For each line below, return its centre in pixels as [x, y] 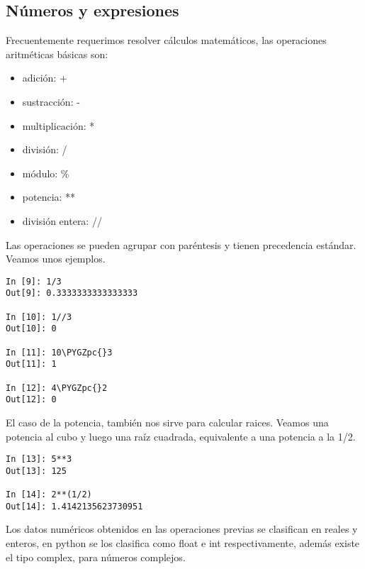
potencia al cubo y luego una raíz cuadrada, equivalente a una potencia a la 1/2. [181, 436]
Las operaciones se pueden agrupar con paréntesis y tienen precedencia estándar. [181, 244]
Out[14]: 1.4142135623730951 [74, 506]
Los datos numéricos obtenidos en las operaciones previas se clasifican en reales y [182, 529]
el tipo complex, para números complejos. [96, 557]
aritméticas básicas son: [57, 54]
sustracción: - [51, 101]
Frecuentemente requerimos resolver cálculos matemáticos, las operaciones [166, 40]
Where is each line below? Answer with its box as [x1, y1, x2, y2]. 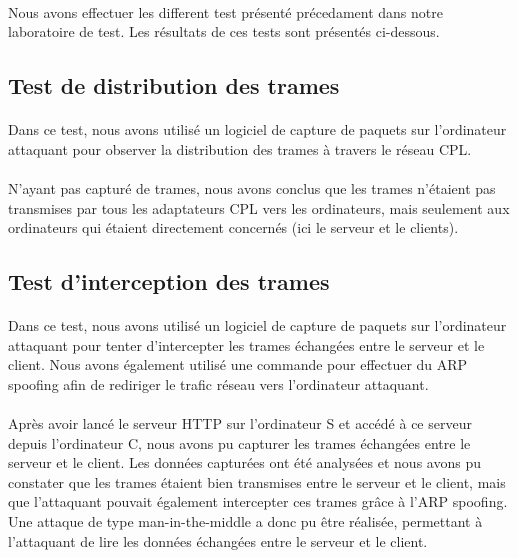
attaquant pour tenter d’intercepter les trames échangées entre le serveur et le [8, 334, 485, 355]
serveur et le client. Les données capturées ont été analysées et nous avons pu [8, 452, 481, 473]
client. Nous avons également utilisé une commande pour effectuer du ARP [8, 354, 468, 375]
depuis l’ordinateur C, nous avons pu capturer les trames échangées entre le [8, 432, 471, 453]
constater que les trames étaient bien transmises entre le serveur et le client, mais [8, 471, 506, 492]
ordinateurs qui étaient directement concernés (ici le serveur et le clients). [8, 217, 459, 238]
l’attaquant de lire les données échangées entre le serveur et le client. [8, 530, 428, 551]
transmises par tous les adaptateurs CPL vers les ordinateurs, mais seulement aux [8, 197, 510, 218]
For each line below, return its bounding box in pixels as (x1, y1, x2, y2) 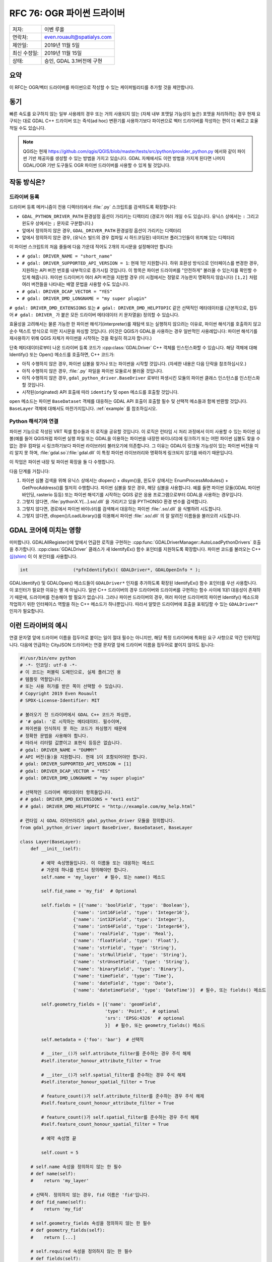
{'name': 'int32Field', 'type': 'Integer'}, (73, 917, 185, 922)
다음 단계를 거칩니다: (9, 468, 50, 474)
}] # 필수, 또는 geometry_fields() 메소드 (105, 1022, 206, 1028)
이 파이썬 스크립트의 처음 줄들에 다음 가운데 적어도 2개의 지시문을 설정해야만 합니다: (9, 244, 173, 250)
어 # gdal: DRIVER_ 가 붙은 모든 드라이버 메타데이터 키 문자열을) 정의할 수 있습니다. (9, 311, 180, 318)
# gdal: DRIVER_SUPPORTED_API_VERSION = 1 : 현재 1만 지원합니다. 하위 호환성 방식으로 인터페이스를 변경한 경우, (22, 260, 259, 266)
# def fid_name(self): (30, 1199, 87, 1205)
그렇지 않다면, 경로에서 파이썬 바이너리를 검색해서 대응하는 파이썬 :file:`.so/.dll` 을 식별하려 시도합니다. (22, 505, 222, 512)
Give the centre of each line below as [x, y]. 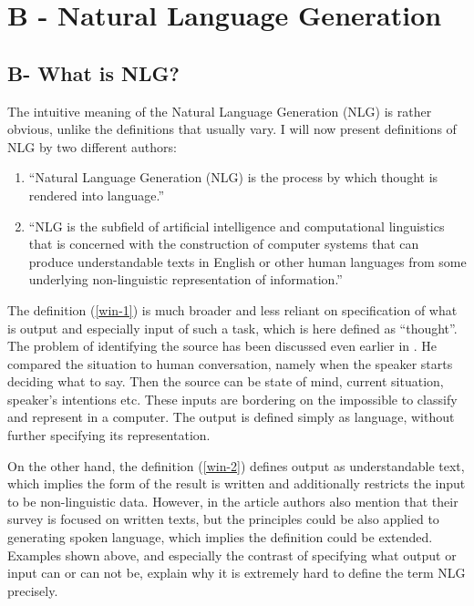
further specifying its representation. [109, 435]
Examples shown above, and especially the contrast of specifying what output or [232, 555]
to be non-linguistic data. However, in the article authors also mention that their [233, 501]
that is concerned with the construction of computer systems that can [224, 244]
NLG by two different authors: [92, 146]
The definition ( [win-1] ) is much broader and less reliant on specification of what [232, 309]
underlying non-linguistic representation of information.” [185, 279]
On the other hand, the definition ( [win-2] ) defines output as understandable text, [236, 465]
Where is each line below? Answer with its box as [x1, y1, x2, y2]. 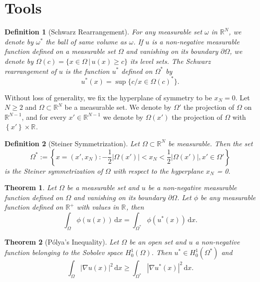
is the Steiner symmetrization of [4, 165, 103, 176]
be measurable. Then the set [168, 138, 253, 148]
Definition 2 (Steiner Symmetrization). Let [4, 138, 140, 148]
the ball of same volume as [45, 36, 127, 46]
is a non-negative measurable [152, 36, 240, 46]
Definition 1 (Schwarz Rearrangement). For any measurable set [4, 26, 202, 37]
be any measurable [200, 192, 256, 202]
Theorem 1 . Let [4, 182, 57, 193]
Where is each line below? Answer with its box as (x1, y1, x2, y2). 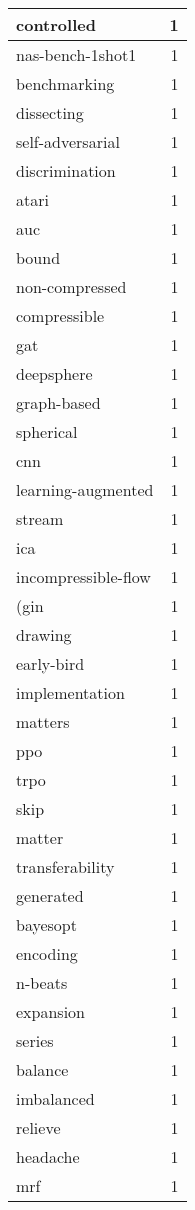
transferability (16, 855, 115, 878)
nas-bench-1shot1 (16, 43, 137, 66)
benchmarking (16, 72, 115, 95)
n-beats (16, 971, 68, 994)
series (16, 1029, 54, 1052)
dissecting (16, 101, 84, 124)
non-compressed (16, 275, 127, 298)
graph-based (16, 391, 101, 414)
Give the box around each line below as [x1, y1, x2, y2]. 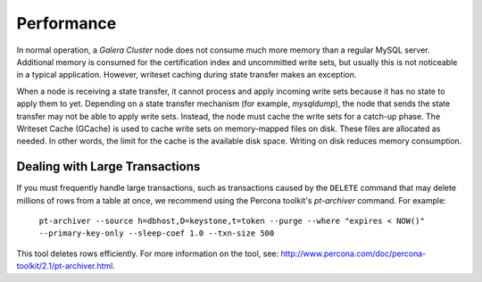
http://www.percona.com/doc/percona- [280, 248, 427, 259]
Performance [16, 13, 117, 33]
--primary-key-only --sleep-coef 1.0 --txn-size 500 [38, 228, 275, 238]
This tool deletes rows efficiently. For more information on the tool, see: [16, 248, 279, 259]
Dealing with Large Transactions [16, 159, 201, 174]
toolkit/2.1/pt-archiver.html [16, 261, 113, 271]
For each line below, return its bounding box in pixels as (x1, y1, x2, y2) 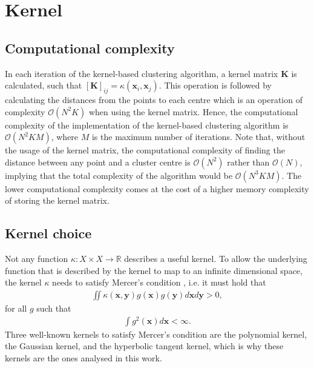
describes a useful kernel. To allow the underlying (124, 252, 307, 265)
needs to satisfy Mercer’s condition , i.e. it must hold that (52, 276, 266, 289)
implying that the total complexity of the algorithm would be (5, 169, 233, 181)
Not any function (5, 252, 68, 265)
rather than (227, 155, 270, 168)
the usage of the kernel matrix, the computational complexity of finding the (5, 144, 285, 156)
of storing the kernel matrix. (5, 194, 110, 207)
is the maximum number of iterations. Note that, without (91, 130, 306, 143)
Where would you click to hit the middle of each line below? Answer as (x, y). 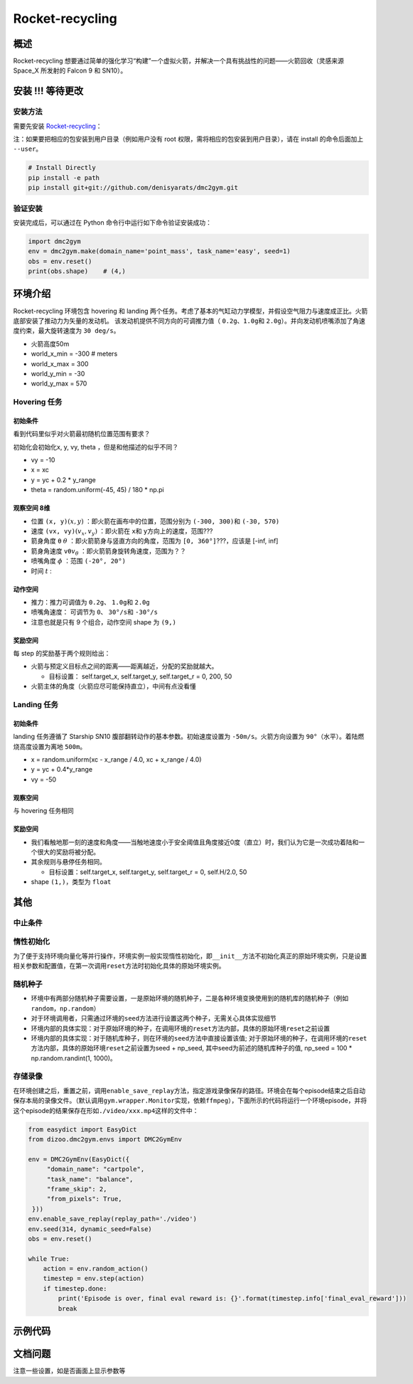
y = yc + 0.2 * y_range (63, 479)
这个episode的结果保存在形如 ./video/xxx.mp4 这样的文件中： (106, 1110)
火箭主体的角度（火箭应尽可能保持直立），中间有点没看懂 (113, 686)
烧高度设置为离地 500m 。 (50, 746)
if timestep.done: (75, 1288)
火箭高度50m (50, 344)
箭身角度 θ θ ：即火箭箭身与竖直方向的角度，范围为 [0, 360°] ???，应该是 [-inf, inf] (155, 541)
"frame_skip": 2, (77, 1189)
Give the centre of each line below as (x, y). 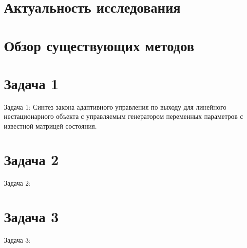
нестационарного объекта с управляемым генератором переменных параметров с (123, 116)
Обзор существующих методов (99, 45)
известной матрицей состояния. (50, 126)
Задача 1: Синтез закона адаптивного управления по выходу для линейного (115, 106)

*TASK REQUIREMENTS*. Reproduce the lines of the entries above from the one with "depuis l’ordinateur C, nous" to the one with "l’attaquant de lire", both included, exactly and without any other line.

*OUTPUT BELOW*.
depuis l’ordinateur C, nous avons pu capturer les trames échangées entre le [8, 432, 471, 453]
constater que les trames étaient bien transmises entre le serveur et le client, mais [8, 471, 506, 492]
ordinateurs qui étaient directement concernés (ici le serveur et le clients). [8, 217, 459, 238]
l’attaquant de lire les données échangées entre le serveur et le client. [8, 530, 428, 551]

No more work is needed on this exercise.